PROBLEM STATEMENT: Below are records; please give the number of their lines that contain the string "Linear", and only that number.

GIVEN RECORDS:
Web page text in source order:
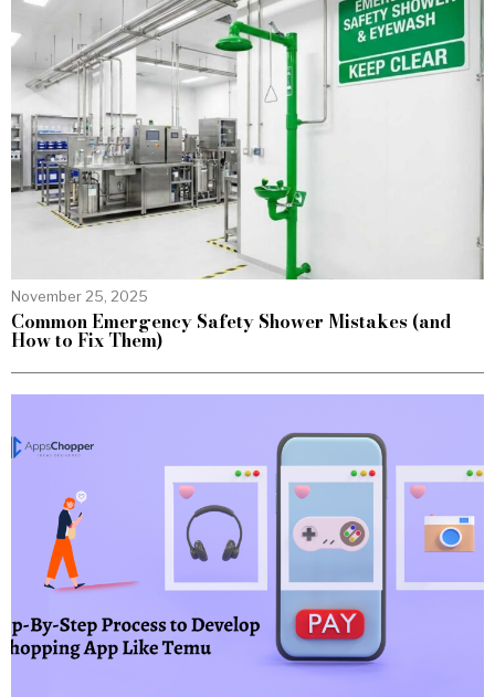
November 25, 2025
Common Emergency Safety Shower Mistakes (and
How to Fix Them)
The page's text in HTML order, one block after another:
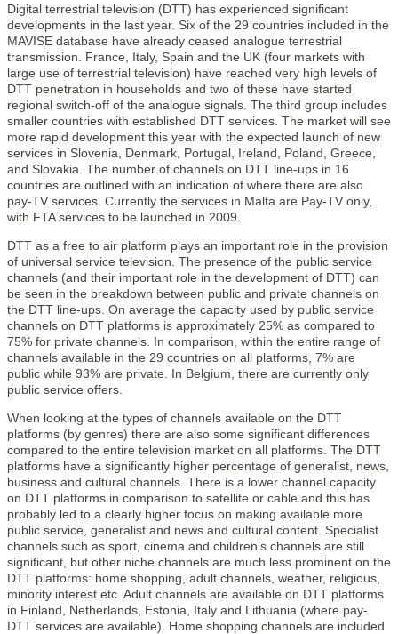
Digital terrestrial television (DTT) has experienced significant
developments in the last year. Six of the 29 countries included in the
MAVISE database have already ceased analogue terrestrial
transmission. France, Italy, Spain and the UK (four markets with
large use of terrestrial television) have reached very high levels of
DTT penetration in households and two of these have started
regional switch-off of the analogue signals. The third group includes
smaller countries with established DTT services. The market will see
more rapid development this year with the expected launch of new
services in Slovenia, Denmark, Portugal, Ireland, Poland, Greece,
and Slovakia. The number of channels on DTT line-ups in 16
countries are outlined with an indication of where there are also
pay-TV services. Currently the services in Malta are Pay-TV only,
with FTA services to be launched in 2009.
DTT as a free to air platform plays an important role in the provision
of universal service television. The presence of the public service
channels (and their important role in the development of DTT) can
be seen in the breakdown between public and private channels on
the DTT line-ups. On average the capacity used by public service
channels on DTT platforms is approximately 25% as compared to
75% for private channels. In comparison, within the entire range of
channels available in the 29 countries on all platforms, 7% are
public while 93% are private. In Belgium, there are currently only
public service offers.
When looking at the types of channels available on the DTT
platforms (by genres) there are also some significant differences
compared to the entire television market on all platforms. The DTT
platforms have a significantly higher percentage of generalist, news,
business and cultural channels. There is a lower channel capacity
on DTT platforms in comparison to satellite or cable and this has
probably led to a clearly higher focus on making available more
public service, generalist and news and cultural content. Specialist
channels such as sport, cinema and children’s channels are still
significant, but other niche channels are much less prominent on the
DTT platforms: home shopping, adult channels, weather, religious,
minority interest etc. Adult channels are available on DTT platforms
in Finland, Netherlands, Estonia, Italy and Lithuania (where pay-
DTT services are available). Home shopping channels are included
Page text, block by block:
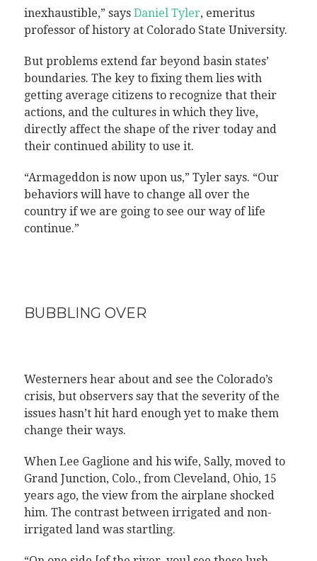
inexhaustible,” says Daniel Tyler, emeritus
professor of history at Colorado State University.
But problems extend far beyond basin states’
boundaries. The key to fixing them lies with
getting average citizens to recognize that their
actions, and the cultures in which they live,
directly affect the shape of the river today and
their continued ability to use it.
“Armageddon is now upon us,” Tyler says. “Our
behaviors will have to change all over the
country if we are going to see our way of life
continue.”
BUBBLING OVER
Westerners hear about and see the Colorado’s
crisis, but observers say that the severity of the
issues hasn’t hit hard enough yet to make them
change their ways.
When Lee Gaglione and his wife, Sally, moved to
Grand Junction, Colo., from Cleveland, Ohio, 15
years ago, the view from the airplane shocked
him. The contrast between irrigated and non-
irrigated land was startling.
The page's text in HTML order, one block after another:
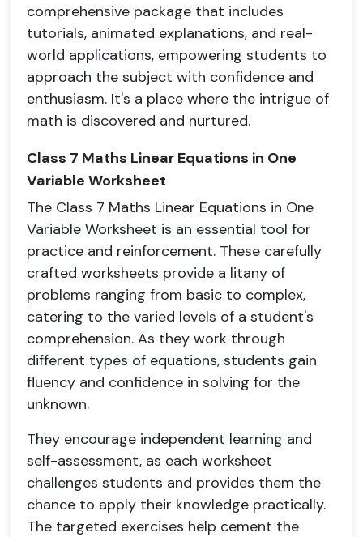
comprehensive package that includes
tutorials, animated explanations, and real-
world applications, empowering students to
approach the subject with confidence and
enthusiasm. It's a place where the intrigue of
math is discovered and nurtured.
Class 7 Maths Linear Equations in One
Variable Worksheet
The Class 7 Maths Linear Equations in One
Variable Worksheet is an essential tool for
practice and reinforcement. These carefully
crafted worksheets provide a litany of
problems ranging from basic to complex,
catering to the varied levels of a student's
comprehension. As they work through
different types of equations, students gain
fluency and confidence in solving for the
unknown.
They encourage independent learning and
self-assessment, as each worksheet
challenges students and provides them the
chance to apply their knowledge practically.
The targeted exercises help cement the
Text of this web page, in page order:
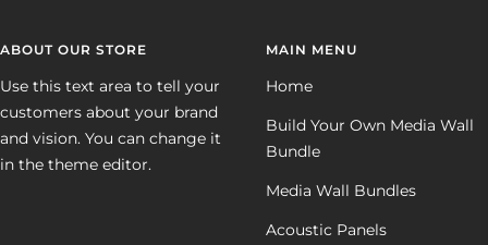
ABOUT OUR STORE
Use this text area to tell your
customers about your brand
and vision. You can change it
in the theme editor.
MAIN MENU
Home
Build Your Own Media Wall
Bundle
Media Wall Bundles
Acoustic Panels
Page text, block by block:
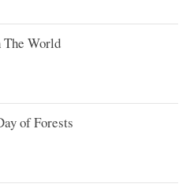
The World
of Forests
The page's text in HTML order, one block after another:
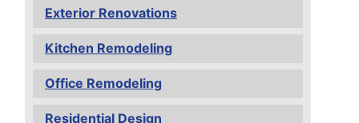
Exterior Renovations
Kitchen Remodeling
Office Remodeling
Residential Design
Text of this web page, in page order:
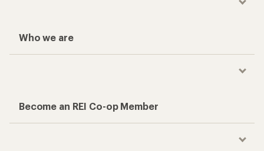
Who we are
Become an REI Co-op Member

ANSWER TO THIS TASK: 2